-- Data listing follows --
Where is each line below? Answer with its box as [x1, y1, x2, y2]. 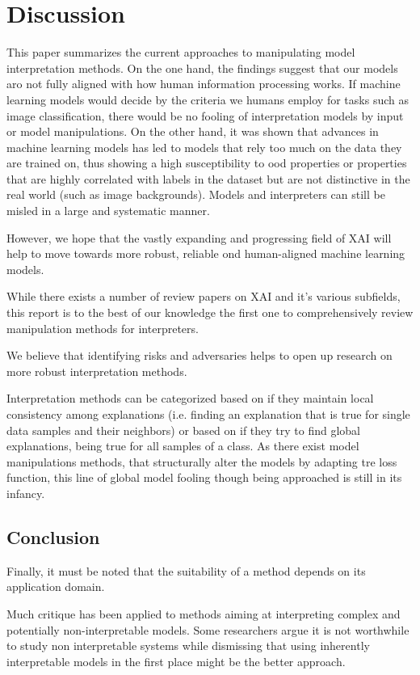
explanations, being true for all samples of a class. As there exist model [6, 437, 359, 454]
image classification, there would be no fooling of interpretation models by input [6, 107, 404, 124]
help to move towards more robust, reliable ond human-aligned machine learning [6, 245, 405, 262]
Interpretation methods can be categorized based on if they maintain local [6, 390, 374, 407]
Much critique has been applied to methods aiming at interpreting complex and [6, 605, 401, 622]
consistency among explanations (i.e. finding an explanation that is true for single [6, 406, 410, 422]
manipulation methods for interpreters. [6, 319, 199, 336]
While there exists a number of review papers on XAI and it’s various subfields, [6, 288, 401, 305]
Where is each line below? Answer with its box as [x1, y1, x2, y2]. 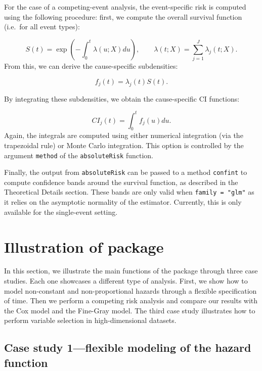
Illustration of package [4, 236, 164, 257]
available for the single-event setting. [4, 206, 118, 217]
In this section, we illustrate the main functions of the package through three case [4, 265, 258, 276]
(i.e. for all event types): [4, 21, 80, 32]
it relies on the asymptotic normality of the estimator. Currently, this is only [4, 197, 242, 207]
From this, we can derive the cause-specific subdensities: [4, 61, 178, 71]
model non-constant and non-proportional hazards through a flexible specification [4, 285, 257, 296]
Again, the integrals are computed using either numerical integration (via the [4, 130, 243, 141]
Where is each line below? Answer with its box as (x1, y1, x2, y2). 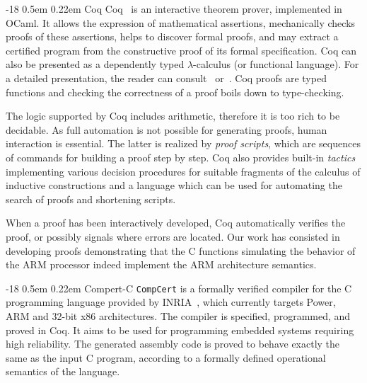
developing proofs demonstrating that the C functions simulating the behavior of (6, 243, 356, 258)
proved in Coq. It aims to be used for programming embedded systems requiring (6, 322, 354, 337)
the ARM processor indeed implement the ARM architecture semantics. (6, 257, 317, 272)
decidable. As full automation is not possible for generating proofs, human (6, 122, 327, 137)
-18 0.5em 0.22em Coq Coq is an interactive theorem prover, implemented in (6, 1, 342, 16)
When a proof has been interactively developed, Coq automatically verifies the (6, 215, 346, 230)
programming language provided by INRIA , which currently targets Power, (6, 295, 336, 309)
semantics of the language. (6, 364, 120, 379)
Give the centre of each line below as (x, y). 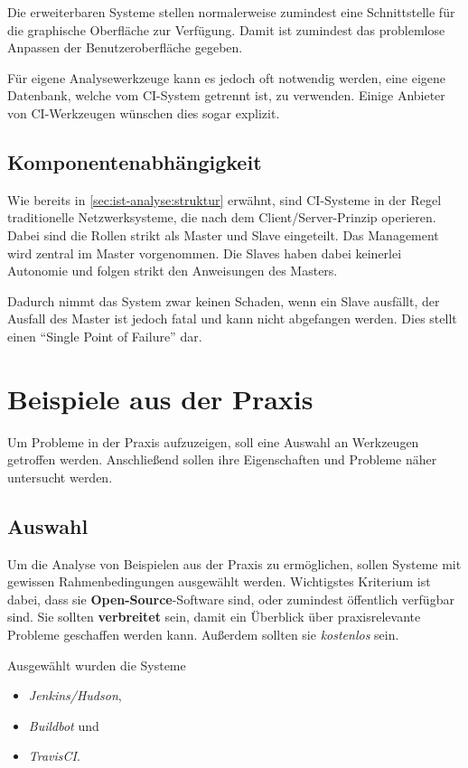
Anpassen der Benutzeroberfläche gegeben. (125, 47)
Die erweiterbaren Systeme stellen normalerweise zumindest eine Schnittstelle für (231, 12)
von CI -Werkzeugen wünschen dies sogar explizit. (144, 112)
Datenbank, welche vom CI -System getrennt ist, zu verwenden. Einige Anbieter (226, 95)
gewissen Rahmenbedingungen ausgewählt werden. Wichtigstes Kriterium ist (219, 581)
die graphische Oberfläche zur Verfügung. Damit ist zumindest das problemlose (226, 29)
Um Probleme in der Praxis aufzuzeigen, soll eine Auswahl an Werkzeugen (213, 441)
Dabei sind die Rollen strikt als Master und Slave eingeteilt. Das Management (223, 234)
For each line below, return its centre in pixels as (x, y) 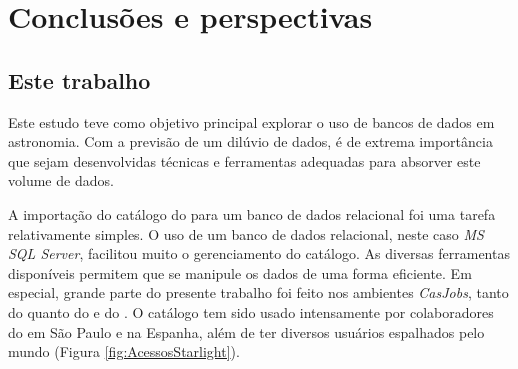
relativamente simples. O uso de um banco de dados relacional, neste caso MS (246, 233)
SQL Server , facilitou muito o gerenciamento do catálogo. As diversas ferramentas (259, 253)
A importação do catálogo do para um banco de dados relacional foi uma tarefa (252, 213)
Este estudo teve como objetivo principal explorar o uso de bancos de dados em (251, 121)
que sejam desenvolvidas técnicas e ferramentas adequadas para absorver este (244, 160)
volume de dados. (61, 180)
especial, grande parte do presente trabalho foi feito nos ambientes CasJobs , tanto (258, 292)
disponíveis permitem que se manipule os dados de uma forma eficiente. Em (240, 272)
-- Data listing concluded --
-- Data listing follows --
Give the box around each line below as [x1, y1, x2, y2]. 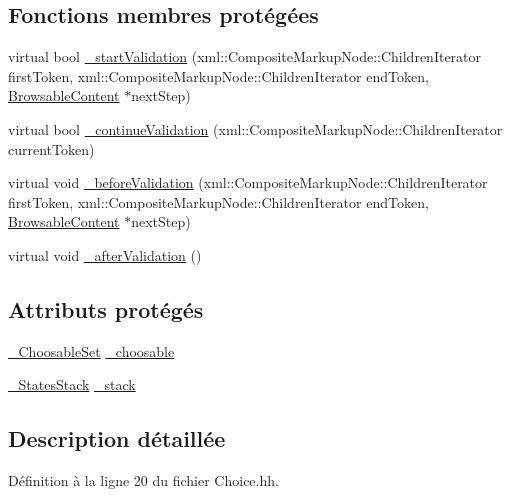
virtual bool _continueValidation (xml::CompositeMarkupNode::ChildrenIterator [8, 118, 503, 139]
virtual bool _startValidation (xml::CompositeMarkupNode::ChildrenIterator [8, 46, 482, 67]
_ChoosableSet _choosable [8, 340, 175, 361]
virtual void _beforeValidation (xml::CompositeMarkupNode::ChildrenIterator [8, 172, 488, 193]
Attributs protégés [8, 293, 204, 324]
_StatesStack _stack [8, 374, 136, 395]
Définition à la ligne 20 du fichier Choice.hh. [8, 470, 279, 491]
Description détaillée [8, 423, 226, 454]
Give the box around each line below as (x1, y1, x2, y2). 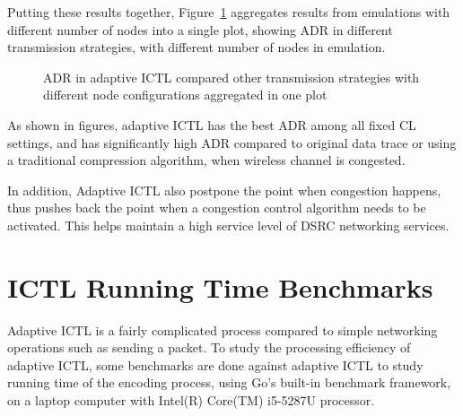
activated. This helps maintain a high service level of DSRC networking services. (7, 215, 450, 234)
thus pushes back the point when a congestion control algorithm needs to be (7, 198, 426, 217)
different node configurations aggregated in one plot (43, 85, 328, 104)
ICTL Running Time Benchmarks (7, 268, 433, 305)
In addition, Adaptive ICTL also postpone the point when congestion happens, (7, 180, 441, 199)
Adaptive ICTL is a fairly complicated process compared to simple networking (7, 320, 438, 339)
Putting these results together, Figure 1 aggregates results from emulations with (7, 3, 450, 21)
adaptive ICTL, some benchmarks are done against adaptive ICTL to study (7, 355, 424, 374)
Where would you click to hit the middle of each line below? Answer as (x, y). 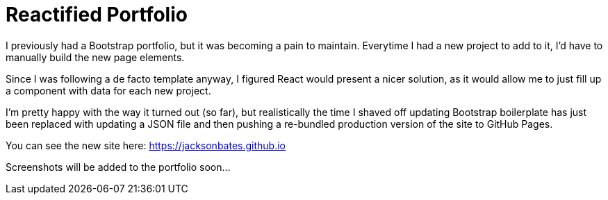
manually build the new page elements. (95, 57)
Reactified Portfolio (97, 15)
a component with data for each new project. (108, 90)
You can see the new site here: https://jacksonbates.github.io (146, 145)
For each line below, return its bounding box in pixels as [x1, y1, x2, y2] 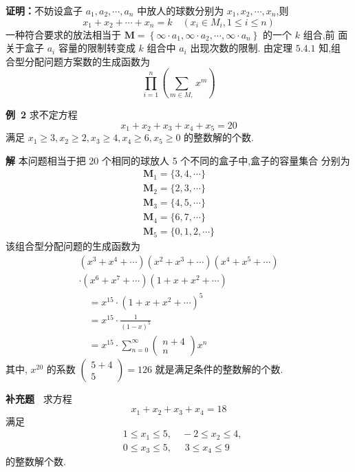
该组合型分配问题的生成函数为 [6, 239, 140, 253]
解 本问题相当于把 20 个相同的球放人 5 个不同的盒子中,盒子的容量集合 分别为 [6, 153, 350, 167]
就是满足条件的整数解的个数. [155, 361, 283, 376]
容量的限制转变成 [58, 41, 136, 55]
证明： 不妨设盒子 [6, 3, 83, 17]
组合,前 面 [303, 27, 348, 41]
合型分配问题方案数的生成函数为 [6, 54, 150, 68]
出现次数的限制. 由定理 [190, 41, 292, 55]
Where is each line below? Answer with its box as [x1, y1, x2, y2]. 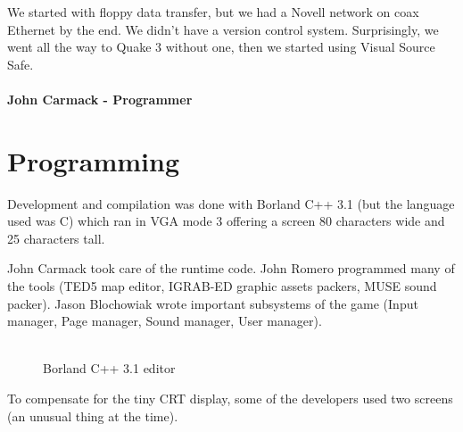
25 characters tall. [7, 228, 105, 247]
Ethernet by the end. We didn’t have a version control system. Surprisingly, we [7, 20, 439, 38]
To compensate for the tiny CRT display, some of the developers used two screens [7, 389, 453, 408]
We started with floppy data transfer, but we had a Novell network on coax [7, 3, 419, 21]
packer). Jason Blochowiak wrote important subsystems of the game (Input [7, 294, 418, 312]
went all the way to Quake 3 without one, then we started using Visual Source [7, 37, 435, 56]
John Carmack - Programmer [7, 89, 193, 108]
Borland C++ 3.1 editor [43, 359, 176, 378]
-- Data listing concluded --
▸ Task item
Only one part of the material above is wanted: the lines from the one with "Description détaillée [8, 423, 226, 454]" up to and including the one with "activated. This helps". Please copy them exactly, pictures left out.

▸ Expected output
Description détaillée [8, 423, 226, 454]
Give the box around each line below as (x1, y1, x2, y2). 
activated. This helps maintain a high service level of DSRC networking services. (7, 215, 450, 234)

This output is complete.